##### Dataset extract

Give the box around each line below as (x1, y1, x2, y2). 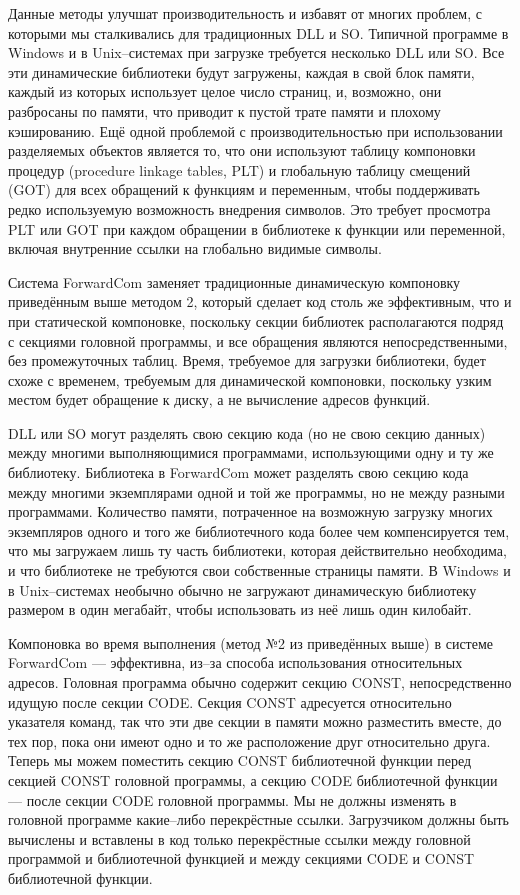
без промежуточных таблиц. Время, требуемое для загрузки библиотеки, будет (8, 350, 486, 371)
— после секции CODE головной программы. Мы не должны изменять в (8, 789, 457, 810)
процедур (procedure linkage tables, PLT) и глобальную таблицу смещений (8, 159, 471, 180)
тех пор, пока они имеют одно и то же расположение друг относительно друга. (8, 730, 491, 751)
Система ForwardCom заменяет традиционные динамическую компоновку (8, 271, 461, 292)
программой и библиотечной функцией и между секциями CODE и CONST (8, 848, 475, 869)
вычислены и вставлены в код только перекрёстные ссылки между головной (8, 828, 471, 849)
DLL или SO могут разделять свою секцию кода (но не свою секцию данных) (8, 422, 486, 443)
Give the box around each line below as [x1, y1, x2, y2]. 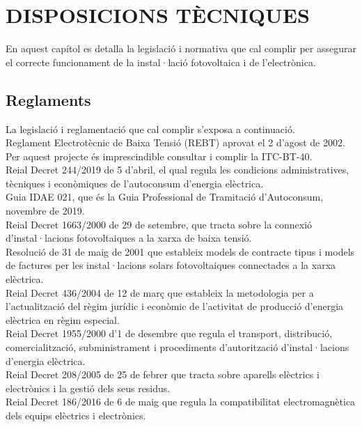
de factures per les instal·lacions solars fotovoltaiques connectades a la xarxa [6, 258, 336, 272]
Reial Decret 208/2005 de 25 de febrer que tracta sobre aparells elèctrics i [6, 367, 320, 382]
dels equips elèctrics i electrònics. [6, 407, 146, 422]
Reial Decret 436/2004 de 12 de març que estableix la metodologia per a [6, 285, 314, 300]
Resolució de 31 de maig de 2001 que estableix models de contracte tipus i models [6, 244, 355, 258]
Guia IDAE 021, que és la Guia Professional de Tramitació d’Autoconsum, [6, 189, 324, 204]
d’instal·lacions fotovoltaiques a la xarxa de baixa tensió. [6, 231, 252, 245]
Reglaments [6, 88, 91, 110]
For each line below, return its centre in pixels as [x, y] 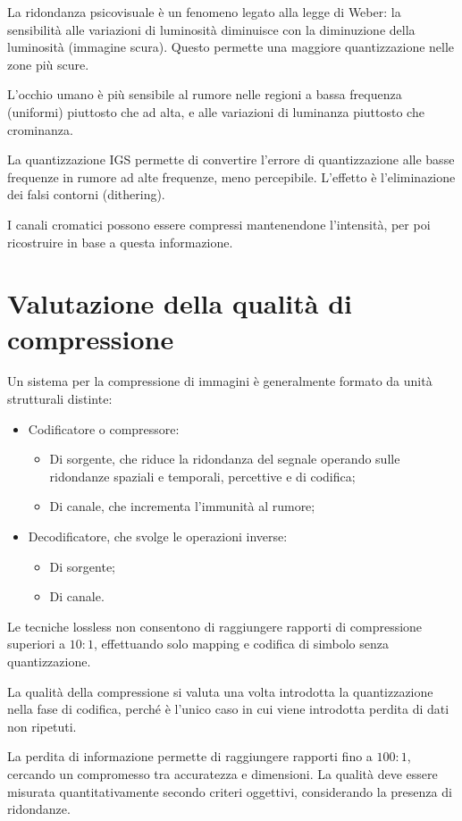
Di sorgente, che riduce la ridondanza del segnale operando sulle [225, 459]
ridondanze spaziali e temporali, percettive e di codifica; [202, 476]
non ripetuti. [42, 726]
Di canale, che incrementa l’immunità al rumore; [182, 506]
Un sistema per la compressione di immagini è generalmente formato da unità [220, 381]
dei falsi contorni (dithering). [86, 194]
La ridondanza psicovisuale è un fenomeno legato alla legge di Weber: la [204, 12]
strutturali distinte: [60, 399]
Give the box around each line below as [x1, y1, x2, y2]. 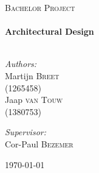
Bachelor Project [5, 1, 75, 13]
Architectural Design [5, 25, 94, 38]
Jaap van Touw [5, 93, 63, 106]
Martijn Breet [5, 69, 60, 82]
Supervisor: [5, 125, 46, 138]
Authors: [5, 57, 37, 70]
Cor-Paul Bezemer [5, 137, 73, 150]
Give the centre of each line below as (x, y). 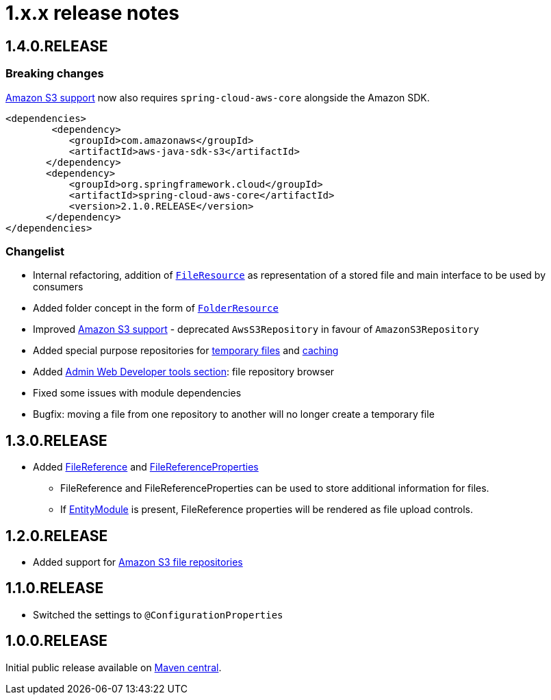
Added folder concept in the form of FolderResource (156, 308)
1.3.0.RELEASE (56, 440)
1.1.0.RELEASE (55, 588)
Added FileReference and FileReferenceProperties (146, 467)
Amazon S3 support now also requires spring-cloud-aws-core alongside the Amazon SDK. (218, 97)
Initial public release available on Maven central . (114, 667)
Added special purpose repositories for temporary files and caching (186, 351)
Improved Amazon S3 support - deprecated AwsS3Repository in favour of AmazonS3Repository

##########

Exercise brief ::
Each entry should be copied exactly as written, though any pictures stay out.

Answer area ::
Give the box around each line below as (x1, y1, x2, y2). 
без промежуточных таблиц. Время, требуемое для загрузки библиотеки, будет (8, 350, 486, 371)
— после секции CODE головной программы. Мы не должны изменять в (8, 789, 457, 810)
процедур (procedure linkage tables, PLT) и глобальную таблицу смещений (8, 159, 471, 180)
тех пор, пока они имеют одно и то же расположение друг относительно друга. (8, 730, 491, 751)
Система ForwardCom заменяет традиционные динамическую компоновку (8, 271, 461, 292)
программой и библиотечной функцией и между секциями CODE и CONST (8, 848, 475, 869)
вычислены и вставлены в код только перекрёстные ссылки между головной (8, 828, 471, 849)
DLL или SO могут разделять свою секцию кода (но не свою секцию данных) (8, 422, 486, 443)
Give the box around each line below as [x1, y1, x2, y2]. 
de factures per les instal·lacions solars fotovoltaiques connectades a la xarxa [6, 258, 336, 272]
Reial Decret 208/2005 de 25 de febrer que tracta sobre aparells elèctrics i [6, 367, 320, 382]
dels equips elèctrics i electrònics. [6, 407, 146, 422]
Reial Decret 436/2004 de 12 de març que estableix la metodologia per a [6, 285, 314, 300]
Resolució de 31 de maig de 2001 que estableix models de contracte tipus i models [6, 244, 355, 258]
Guia IDAE 021, que és la Guia Professional de Tramitació d’Autoconsum, [6, 189, 324, 204]
d’instal·lacions fotovoltaiques a la xarxa de baixa tensió. [6, 231, 252, 245]
Reglaments [6, 88, 91, 110]
For each line below, return its centre in pixels as [x, y] 
Di sorgente, che riduce la ridondanza del segnale operando sulle [225, 459]
ridondanze spaziali e temporali, percettive e di codifica; [202, 476]
non ripetuti. [42, 726]
Di canale, che incrementa l’immunità al rumore; [182, 506]
Un sistema per la compressione di immagini è generalmente formato da unità [220, 381]
dei falsi contorni (dithering). [86, 194]
La ridondanza psicovisuale è un fenomeno legato alla legge di Weber: la [204, 12]
strutturali distinte: [60, 399]
Give the box around each line below as [x1, y1, x2, y2]. 
Bachelor Project [5, 1, 75, 13]
Architectural Design [5, 25, 94, 38]
Jaap van Touw [5, 93, 63, 106]
Martijn Breet [5, 69, 60, 82]
Supervisor: [5, 125, 46, 138]
Authors: [5, 57, 37, 70]
Cor-Paul Bezemer [5, 137, 73, 150]
Give the centre of each line below as (x, y). 
Added folder concept in the form of FolderResource (156, 308)
1.3.0.RELEASE (56, 440)
1.1.0.RELEASE (55, 588)
Added FileReference and FileReferenceProperties (146, 467)
Amazon S3 support now also requires spring-cloud-aws-core alongside the Amazon SDK. (218, 97)
Initial public release available on Maven central . (114, 667)
Added special purpose repositories for temporary files and caching (186, 351)
Improved Amazon S3 support - deprecated AwsS3Repository in favour of AmazonS3Repository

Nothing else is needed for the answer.